(What to work on): Print all records exactly, pictures left out.

Data listing Block Start

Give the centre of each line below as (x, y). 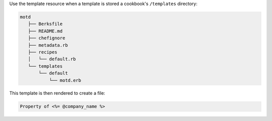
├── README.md (45, 31)
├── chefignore (47, 38)
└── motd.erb (65, 80)
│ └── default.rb (52, 59)
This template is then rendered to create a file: (57, 93)
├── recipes (43, 52)
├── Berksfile (45, 24)
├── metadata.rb (48, 45)
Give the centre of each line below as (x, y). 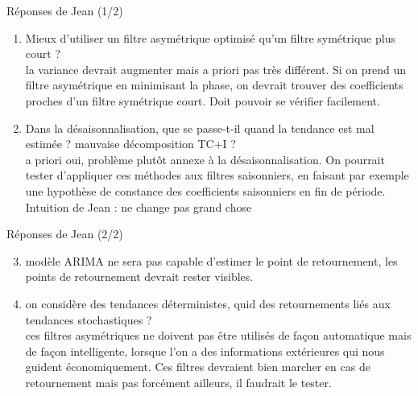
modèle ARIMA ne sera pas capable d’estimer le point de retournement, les (211, 260)
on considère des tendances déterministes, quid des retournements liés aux (208, 303)
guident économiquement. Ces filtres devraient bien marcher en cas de (198, 367)
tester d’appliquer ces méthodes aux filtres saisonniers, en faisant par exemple (217, 175)
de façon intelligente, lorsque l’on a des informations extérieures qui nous (205, 351)
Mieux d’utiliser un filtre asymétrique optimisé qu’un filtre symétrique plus (210, 37)
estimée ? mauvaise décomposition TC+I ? (130, 144)
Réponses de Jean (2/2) (65, 234)
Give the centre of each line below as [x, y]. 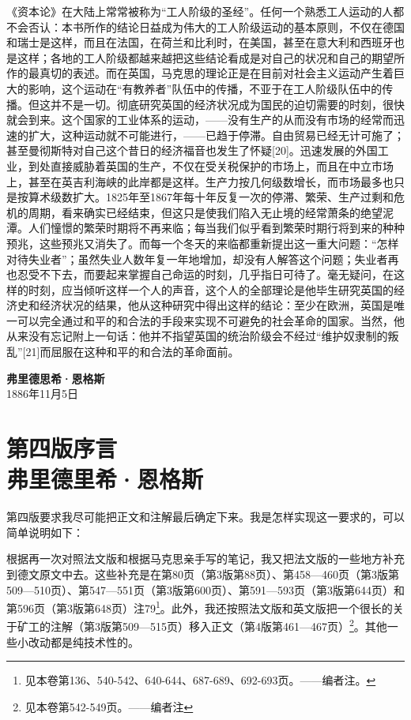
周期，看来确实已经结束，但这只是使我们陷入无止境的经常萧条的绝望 [205, 212]
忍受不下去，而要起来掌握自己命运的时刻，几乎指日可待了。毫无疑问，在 [205, 274]
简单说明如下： [45, 532]
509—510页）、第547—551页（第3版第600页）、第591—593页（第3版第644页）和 [205, 589]
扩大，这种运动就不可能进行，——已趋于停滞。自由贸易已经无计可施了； [216, 135]
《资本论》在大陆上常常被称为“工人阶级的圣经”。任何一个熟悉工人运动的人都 [205, 11]
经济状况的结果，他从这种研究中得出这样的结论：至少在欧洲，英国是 [216, 305]
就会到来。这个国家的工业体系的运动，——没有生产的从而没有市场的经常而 [200, 120]
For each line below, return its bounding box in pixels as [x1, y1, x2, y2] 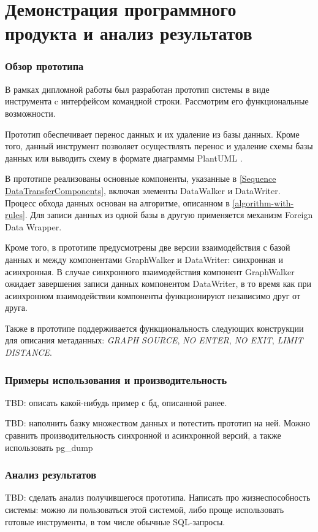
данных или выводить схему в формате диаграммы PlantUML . [5, 151, 243, 164]
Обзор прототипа [5, 58, 84, 74]
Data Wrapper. [5, 220, 62, 233]
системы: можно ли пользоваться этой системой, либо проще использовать [5, 503, 284, 516]
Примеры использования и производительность [5, 372, 227, 387]
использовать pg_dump [5, 440, 93, 453]
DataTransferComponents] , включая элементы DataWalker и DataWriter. [5, 184, 281, 197]
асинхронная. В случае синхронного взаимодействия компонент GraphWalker [5, 265, 295, 278]

Data listing Block End

(Completed task):
Give the centre of each line below as (x, y). 
├── README.md (45, 31)
├── chefignore (47, 38)
└── motd.erb (65, 80)
│ └── default.rb (52, 59)
This template is then rendered to create a file: (57, 93)
├── recipes (43, 52)
├── Berksfile (45, 24)
├── metadata.rb (48, 45)
Give the centre of each line below as (x, y). 
modèle ARIMA ne sera pas capable d’estimer le point de retournement, les (211, 260)
on considère des tendances déterministes, quid des retournements liés aux (208, 303)
guident économiquement. Ces filtres devraient bien marcher en cas de (198, 367)
tester d’appliquer ces méthodes aux filtres saisonniers, en faisant par exemple (217, 175)
de façon intelligente, lorsque l’on a des informations extérieures qui nous (205, 351)
Mieux d’utiliser un filtre asymétrique optimisé qu’un filtre symétrique plus (210, 37)
estimée ? mauvaise décomposition TC+I ? (130, 144)
Réponses de Jean (2/2) (65, 234)
Give the centre of each line below as [x, y]. 
周期，看来确实已经结束，但这只是使我们陷入无止境的经常萧条的绝望 [205, 212]
忍受不下去，而要起来掌握自己命运的时刻，几乎指日可待了。毫无疑问，在 [205, 274]
简单说明如下： [45, 532]
509—510页）、第547—551页（第3版第600页）、第591—593页（第3版第644页）和 [205, 589]
扩大，这种运动就不可能进行，——已趋于停滞。自由贸易已经无计可施了； [216, 135]
《资本论》在大陆上常常被称为“工人阶级的圣经”。任何一个熟悉工人运动的人都 [205, 11]
经济状况的结果，他从这种研究中得出这样的结论：至少在欧洲，英国是 [216, 305]
就会到来。这个国家的工业体系的运动，——没有生产的从而没有市场的经常而 [200, 120]
For each line below, return its bounding box in pixels as [x1, y1, x2, y2] 
данных или выводить схему в формате диаграммы PlantUML . [5, 151, 243, 164]
Обзор прототипа [5, 58, 84, 74]
Data Wrapper. [5, 220, 62, 233]
системы: можно ли пользоваться этой системой, либо проще использовать [5, 503, 284, 516]
Примеры использования и производительность [5, 372, 227, 387]
использовать pg_dump [5, 440, 93, 453]
DataTransferComponents] , включая элементы DataWalker и DataWriter. [5, 184, 281, 197]
асинхронная. В случае синхронного взаимодействия компонент GraphWalker [5, 265, 295, 278]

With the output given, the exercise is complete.